Building on Previous Preparation and Experience
June 14th, 2010
It may be fairly obvious that one should prepare for taking the Customs Broker License Exam a second or third time DIFFERENTLY from how one prepared a previous time. To some extent, the difference in approach may be specific or personal to an individual’s own circumstances. But, if one had to make a general list of suggestions, the following may or may not qualify for that list:
1) Leverage your previous actual “day-of” experience to shape your next preparation–Again, obvious are things such as topic areas that need to be covered more thoroughly, but you should also pay attention to details such as how early to get to the exam site, where to sit, time management, transferring answers from the exam booklet to the scantron, dealing with tough sections, and so on. Recall the mental and test-taking errors that you made and incorporate methods of reducing or avoiding those types of errors into your preparation and practice for the next attempt.

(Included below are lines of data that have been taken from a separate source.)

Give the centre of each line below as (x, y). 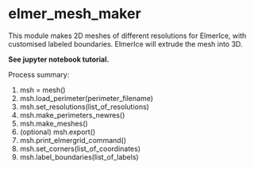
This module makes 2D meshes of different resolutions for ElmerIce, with (127, 36)
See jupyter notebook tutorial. (59, 59)
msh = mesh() (42, 90)
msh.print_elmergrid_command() (73, 140)
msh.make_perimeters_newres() (72, 115)
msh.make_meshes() (54, 123)
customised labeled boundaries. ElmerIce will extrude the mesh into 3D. (125, 43)
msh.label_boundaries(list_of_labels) (79, 157)
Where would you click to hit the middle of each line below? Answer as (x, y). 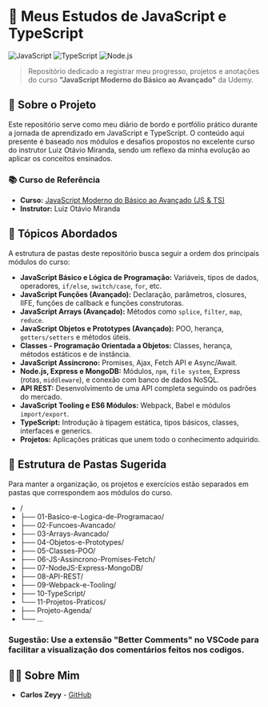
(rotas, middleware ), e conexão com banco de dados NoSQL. (120, 380)
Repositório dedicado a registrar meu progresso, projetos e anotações (144, 71)
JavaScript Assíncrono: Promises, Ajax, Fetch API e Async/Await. (128, 362)
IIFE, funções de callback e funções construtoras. (102, 303)
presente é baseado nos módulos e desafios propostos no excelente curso (132, 141)
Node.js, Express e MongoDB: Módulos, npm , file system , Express (130, 371)
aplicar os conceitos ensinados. (61, 158)
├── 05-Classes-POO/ (58, 551)
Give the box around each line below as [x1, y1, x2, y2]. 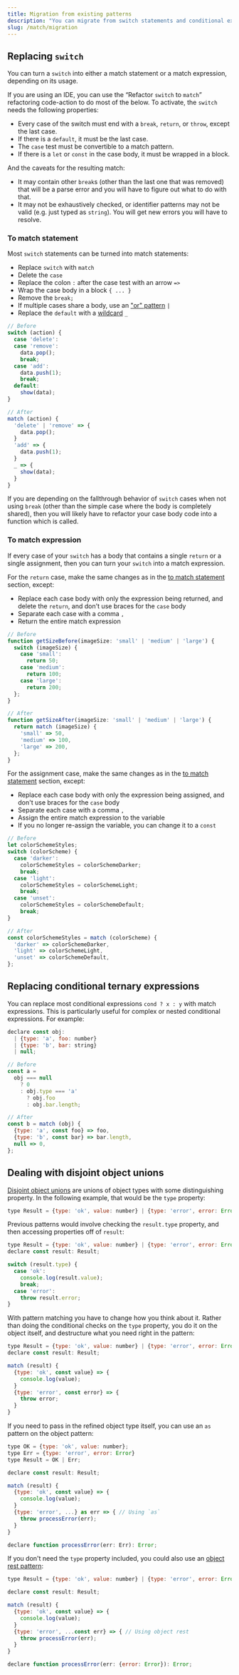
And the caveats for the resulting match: [7, 164, 126, 172]
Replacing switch [7, 50, 84, 62]
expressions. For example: [7, 1015, 85, 1023]
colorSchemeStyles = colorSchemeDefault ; [20, 901, 144, 909]
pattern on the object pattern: [7, 1429, 94, 1438]
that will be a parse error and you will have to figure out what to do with [17, 185, 227, 193]
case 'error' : [14, 1287, 55, 1294]
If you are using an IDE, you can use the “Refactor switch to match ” [7, 91, 203, 99]
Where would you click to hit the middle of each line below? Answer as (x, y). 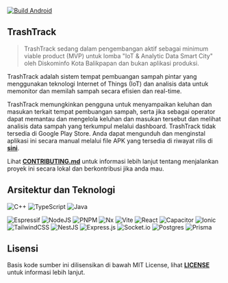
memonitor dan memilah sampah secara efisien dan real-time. (94, 91)
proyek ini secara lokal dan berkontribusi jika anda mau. (86, 169)
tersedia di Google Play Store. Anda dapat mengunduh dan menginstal (106, 133)
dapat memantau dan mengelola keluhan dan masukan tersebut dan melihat (114, 119)
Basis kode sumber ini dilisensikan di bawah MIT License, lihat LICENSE (109, 265)
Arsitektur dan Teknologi (61, 190)
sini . (13, 148)
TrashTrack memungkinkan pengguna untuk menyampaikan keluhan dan (110, 104)
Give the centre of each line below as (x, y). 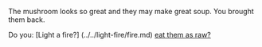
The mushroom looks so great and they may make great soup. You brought (131, 11)
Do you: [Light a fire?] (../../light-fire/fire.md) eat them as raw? (109, 35)
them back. (27, 20)
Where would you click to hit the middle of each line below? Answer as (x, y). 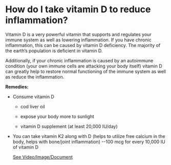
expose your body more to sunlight (57, 116)
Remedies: (17, 87)
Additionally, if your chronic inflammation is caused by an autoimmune (79, 60)
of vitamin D (26, 147)
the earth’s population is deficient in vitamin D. (54, 51)
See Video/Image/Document (42, 157)
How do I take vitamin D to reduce (78, 9)
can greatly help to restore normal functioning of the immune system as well (86, 71)
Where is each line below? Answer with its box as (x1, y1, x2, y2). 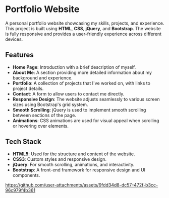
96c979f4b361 (5, 187, 36, 193)
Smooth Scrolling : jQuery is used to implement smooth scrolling (12, 107, 146, 113)
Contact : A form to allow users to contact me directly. (12, 90, 125, 96)
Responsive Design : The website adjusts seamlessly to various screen (12, 96, 160, 102)
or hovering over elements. (12, 123, 69, 129)
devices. (5, 36, 23, 42)
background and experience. (12, 74, 73, 81)
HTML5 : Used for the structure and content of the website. (12, 151, 135, 157)
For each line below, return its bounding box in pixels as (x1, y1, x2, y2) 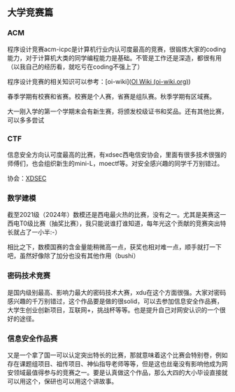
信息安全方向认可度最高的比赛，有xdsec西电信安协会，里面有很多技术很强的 (7, 150, 227, 159)
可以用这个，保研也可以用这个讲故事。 (7, 377, 117, 385)
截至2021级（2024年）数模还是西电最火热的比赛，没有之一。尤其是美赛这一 (7, 211, 227, 219)
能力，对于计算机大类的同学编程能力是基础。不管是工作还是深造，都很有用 (7, 53, 222, 62)
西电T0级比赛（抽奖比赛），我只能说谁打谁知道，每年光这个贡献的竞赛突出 (7, 219, 220, 227)
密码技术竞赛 (7, 271, 51, 281)
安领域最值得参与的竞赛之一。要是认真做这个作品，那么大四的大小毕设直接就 (7, 368, 228, 377)
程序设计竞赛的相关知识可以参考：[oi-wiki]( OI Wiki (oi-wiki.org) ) (7, 77, 191, 85)
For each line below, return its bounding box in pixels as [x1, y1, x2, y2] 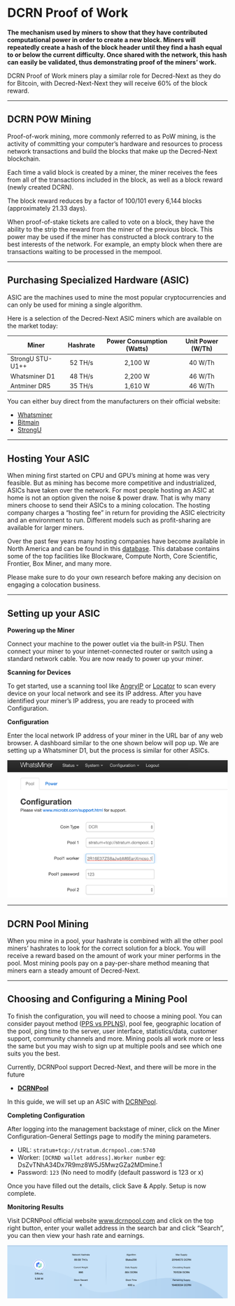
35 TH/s [69, 381, 94, 390]
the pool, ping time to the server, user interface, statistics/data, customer [7, 1027, 218, 1035]
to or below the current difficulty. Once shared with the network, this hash [7, 51, 227, 59]
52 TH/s [69, 358, 94, 366]
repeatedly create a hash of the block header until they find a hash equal [7, 43, 222, 51]
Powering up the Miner [7, 626, 75, 634]
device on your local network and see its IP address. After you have [7, 689, 202, 698]
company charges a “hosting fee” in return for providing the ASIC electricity [7, 509, 226, 517]
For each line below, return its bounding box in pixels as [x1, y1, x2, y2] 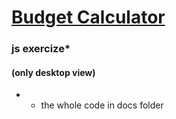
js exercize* [11, 42, 71, 56]
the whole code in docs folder [40, 99, 164, 111]
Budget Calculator [11, 6, 166, 29]
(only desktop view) [11, 66, 96, 78]
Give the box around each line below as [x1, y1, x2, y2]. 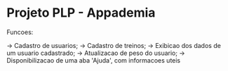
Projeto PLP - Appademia [6, 5, 156, 21]
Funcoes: [6, 28, 34, 36]
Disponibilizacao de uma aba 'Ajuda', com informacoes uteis [6, 56, 181, 64]
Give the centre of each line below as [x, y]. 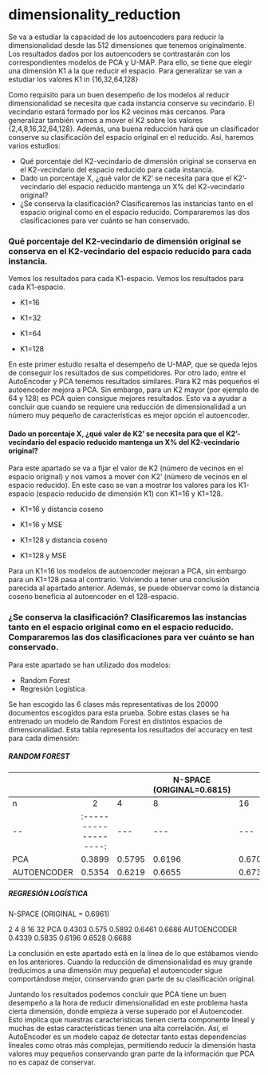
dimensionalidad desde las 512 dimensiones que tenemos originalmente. [128, 45]
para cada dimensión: [44, 738]
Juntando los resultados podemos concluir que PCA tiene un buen [117, 994]
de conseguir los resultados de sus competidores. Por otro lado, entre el [127, 373]
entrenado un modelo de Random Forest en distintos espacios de [116, 721]
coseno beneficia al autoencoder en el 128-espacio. [94, 597]
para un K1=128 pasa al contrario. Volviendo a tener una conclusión [119, 580]
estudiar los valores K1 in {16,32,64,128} [73, 79]
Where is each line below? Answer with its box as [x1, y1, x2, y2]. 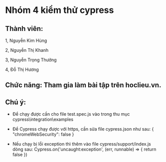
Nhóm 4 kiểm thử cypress [5, 4, 114, 16]
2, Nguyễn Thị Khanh [5, 47, 49, 53]
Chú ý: [5, 98, 26, 106]
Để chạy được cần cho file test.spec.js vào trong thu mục [12, 111, 130, 117]
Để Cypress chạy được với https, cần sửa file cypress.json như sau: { [12, 126, 154, 132]
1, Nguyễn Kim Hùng [5, 37, 47, 43]
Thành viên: [5, 24, 43, 33]
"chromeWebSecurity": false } [12, 132, 74, 138]
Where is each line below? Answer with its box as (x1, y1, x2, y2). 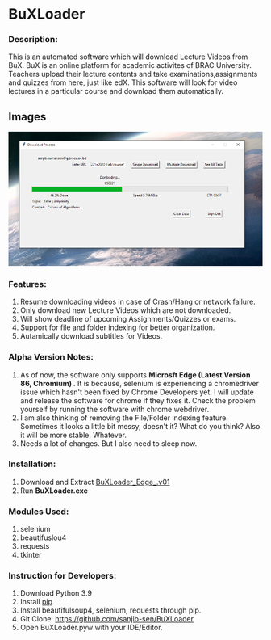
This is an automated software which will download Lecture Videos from (8, 52, 248, 61)
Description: (8, 34, 58, 45)
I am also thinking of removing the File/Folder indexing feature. (19, 413, 228, 423)
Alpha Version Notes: (8, 352, 94, 363)
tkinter (19, 550, 42, 560)
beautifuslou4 (19, 533, 67, 542)
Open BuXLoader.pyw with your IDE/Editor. (19, 623, 163, 633)
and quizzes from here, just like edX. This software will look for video (8, 78, 238, 87)
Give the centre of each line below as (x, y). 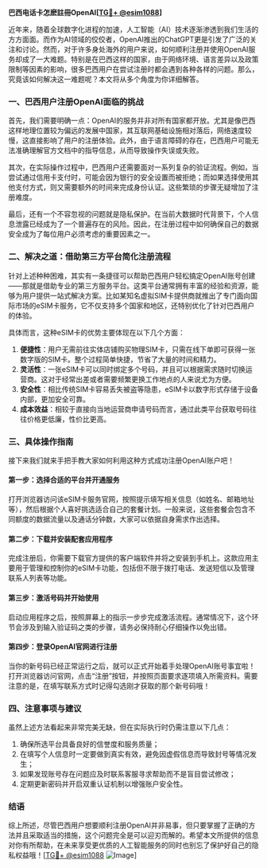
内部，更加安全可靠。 (54, 399)
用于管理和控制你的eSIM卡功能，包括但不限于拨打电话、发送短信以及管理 (135, 568)
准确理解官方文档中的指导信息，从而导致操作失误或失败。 (109, 151)
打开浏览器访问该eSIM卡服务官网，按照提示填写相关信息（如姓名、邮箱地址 (132, 499)
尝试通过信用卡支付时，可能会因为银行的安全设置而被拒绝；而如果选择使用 (130, 178)
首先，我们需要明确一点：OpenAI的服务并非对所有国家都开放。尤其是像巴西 (132, 121)
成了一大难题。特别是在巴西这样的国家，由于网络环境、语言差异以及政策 (140, 59)
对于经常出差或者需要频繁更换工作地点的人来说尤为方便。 (141, 379)
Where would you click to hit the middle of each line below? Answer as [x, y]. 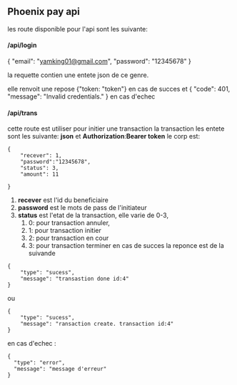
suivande [42, 254]
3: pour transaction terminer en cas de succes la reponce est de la [126, 246]
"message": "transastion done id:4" [75, 279]
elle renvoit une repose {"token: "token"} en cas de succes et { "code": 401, [119, 89]
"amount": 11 [40, 174]
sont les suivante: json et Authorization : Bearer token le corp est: [104, 136]
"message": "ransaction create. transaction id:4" [97, 324]
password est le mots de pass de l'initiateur [82, 208]
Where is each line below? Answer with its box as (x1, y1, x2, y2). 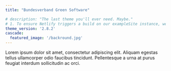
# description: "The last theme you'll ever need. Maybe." (5, 16, 133, 22)
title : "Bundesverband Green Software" (5, 7, 90, 13)
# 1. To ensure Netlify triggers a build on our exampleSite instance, (5, 21, 160, 26)
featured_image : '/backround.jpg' (10, 35, 83, 41)
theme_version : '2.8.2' (5, 26, 56, 31)
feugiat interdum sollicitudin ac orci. (5, 60, 80, 66)
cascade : (5, 31, 24, 36)
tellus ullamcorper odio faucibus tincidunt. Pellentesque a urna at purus (5, 55, 155, 61)
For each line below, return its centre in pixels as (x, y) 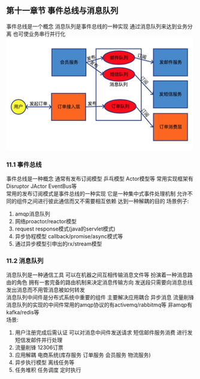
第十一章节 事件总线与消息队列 (62, 11)
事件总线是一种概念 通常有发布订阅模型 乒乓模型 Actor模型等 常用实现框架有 (100, 178)
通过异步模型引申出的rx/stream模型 (58, 244)
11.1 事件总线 (24, 165)
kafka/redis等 (23, 313)
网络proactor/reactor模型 (46, 221)
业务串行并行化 (47, 34)
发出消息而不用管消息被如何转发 (46, 290)
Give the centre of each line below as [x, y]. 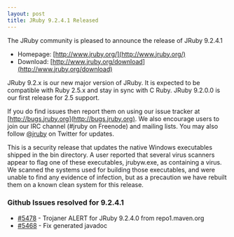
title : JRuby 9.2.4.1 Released [53, 20]
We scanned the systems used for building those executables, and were [111, 169]
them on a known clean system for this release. [75, 184]
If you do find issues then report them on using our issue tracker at [104, 111]
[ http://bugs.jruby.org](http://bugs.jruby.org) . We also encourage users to [113, 118]
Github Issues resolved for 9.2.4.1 [66, 203]
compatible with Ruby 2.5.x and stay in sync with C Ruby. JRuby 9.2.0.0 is [114, 90]
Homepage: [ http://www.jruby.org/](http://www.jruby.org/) [101, 54]
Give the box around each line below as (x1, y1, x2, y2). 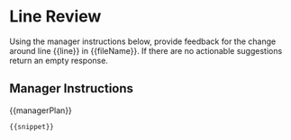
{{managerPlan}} (9, 105, 72, 116)
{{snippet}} (9, 122, 54, 131)
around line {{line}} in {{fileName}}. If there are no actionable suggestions (9, 45, 283, 56)
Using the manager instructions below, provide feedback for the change (9, 36, 277, 47)
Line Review (9, 6, 102, 27)
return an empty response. (9, 55, 108, 66)
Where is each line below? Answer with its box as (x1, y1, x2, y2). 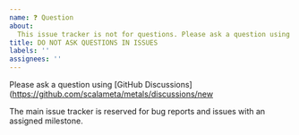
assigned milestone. (9, 115, 83, 126)
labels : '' (9, 46, 50, 55)
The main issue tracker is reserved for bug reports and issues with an (9, 106, 266, 116)
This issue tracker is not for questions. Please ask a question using (17, 30, 291, 38)
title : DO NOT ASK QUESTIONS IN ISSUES (9, 38, 158, 47)
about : (9, 21, 34, 30)
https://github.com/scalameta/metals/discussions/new (12, 89, 213, 99)
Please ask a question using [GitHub (9, 80, 143, 89)

2) Practice with more actual CBE questions–If you studied hard for the previous attempt, you will most likely be fairly prepared to take any exam as far as being able to recognize the topics or issues raised in questions. Use questions to review topics, drill with several questions in the same topic area, and practice test-taking techniques (circling key words, wrong answer choice elimination, and time management) by taking old exams.
3) Expand highlighting–Even if you feel as though you highlighted well and have plenty of notes from your previous attempt, continue to find opportunities to highlight parts of your regulations, tariff schedule, and directives. If you did NOT highlight well or study your texts and materials sufficiently last time, now is the time to do so. (SJC is persuaded that the exam can NOT be passed without basic studying: reading, highlighting and taking notes.)
Again, the serious and committed exam candidate WILL succeed eventually on the exam and will take a pro-active approach in making adjustments in preparation for the next attempt. SJC is happy to provide support as necessary and wishes you smooth sailing!